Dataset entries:
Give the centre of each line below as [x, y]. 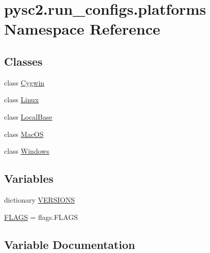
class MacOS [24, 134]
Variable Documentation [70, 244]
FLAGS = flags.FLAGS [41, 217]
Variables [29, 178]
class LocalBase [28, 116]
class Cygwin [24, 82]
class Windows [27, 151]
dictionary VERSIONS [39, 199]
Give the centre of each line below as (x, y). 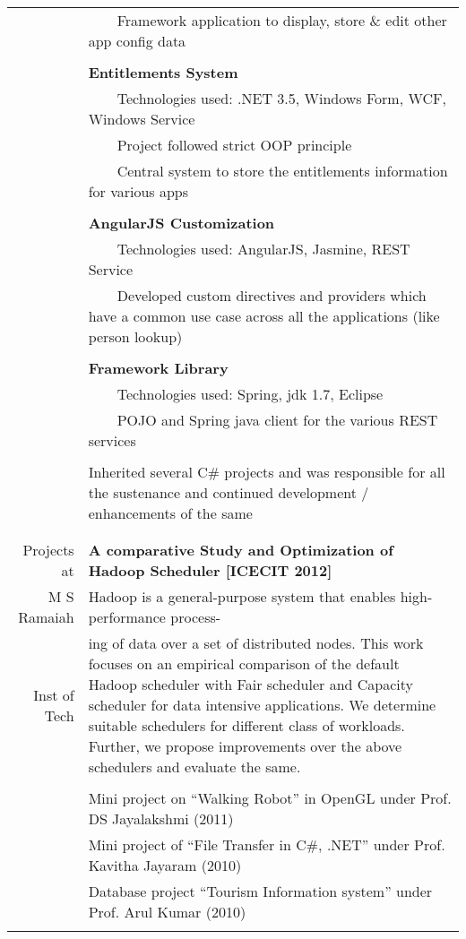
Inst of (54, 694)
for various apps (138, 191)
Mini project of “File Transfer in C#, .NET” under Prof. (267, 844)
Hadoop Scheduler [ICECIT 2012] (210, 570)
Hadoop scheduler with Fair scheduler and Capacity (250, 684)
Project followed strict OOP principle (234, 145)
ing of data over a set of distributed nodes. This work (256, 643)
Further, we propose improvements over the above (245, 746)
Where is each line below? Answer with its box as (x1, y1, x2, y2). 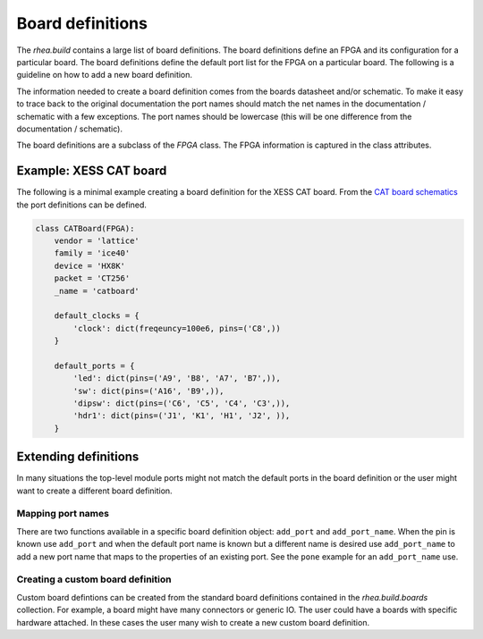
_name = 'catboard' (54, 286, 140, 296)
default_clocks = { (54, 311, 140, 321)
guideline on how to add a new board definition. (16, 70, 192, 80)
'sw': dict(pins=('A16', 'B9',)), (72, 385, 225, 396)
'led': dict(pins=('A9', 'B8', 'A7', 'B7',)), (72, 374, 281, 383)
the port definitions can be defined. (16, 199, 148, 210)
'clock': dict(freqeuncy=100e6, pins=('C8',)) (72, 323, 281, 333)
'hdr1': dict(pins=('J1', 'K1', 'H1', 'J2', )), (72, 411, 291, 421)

==

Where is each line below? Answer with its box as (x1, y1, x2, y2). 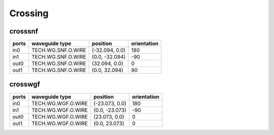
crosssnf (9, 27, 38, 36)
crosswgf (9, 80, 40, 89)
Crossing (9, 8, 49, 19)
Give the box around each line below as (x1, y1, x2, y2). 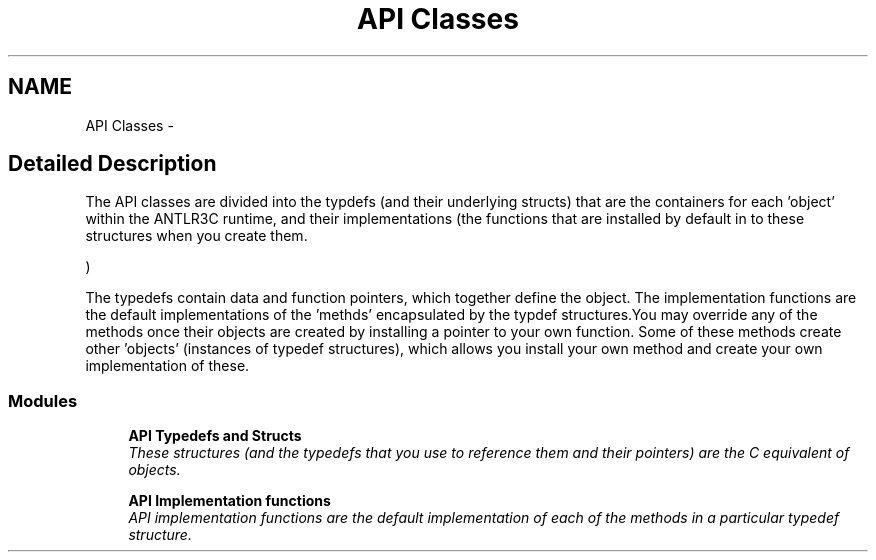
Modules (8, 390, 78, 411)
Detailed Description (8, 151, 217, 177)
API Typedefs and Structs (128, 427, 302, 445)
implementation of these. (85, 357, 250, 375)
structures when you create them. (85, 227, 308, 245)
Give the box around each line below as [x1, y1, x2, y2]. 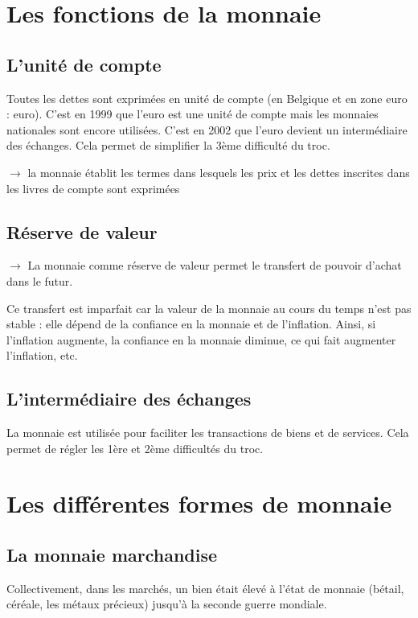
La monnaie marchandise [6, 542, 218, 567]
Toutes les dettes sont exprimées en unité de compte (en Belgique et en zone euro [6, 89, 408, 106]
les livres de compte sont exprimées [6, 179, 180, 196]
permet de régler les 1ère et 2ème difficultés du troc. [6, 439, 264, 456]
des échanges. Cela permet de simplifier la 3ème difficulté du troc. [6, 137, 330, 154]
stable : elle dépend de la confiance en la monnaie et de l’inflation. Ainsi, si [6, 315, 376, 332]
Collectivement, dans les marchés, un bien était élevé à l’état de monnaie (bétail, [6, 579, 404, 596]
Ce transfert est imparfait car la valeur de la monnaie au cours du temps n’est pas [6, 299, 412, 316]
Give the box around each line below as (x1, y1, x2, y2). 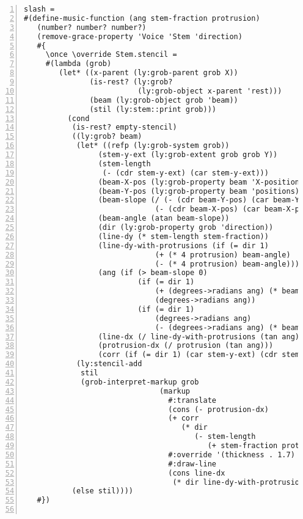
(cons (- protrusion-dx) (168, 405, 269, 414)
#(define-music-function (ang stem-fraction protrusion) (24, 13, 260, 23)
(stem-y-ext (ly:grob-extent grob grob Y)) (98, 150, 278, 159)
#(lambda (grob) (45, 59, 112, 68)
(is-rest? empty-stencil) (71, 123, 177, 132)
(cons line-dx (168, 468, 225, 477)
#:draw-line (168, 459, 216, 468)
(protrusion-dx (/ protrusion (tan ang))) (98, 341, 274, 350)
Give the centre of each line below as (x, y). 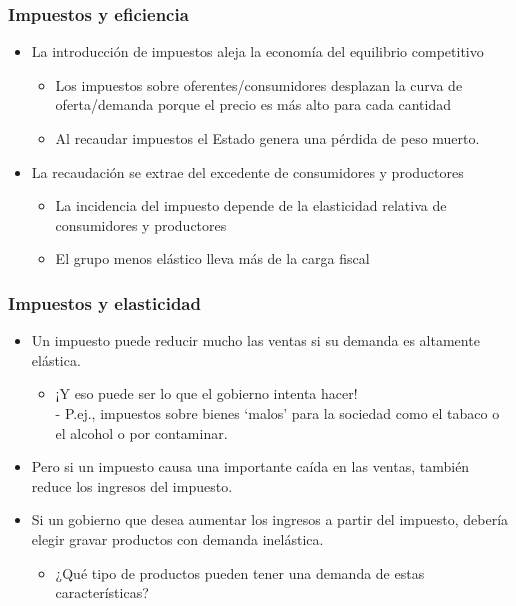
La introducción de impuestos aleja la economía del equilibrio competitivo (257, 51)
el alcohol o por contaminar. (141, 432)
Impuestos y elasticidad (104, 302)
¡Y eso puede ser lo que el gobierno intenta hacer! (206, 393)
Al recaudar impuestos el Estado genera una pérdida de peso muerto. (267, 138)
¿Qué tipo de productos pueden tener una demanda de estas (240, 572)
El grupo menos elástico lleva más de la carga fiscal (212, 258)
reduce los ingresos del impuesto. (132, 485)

▸ **WHAT THE TASK ASKS**: Start with the line above that contains "el alcohol o por contaminar. (141, 432)" and stop after the line that contains "reduce los ingresos del impuesto. (132, 485)". Output those lines exactly, and only those.

▸ **TASK ANSWER**:
el alcohol o por contaminar. (141, 432)
Impuestos y elasticidad (104, 302)
¡Y eso puede ser lo que el gobierno intenta hacer! (206, 393)
Al recaudar impuestos el Estado genera una pérdida de peso muerto. (267, 138)
¿Qué tipo de productos pueden tener una demanda de estas (240, 572)
El grupo menos elástico lleva más de la carga fiscal (212, 258)
reduce los ingresos del impuesto. (132, 485)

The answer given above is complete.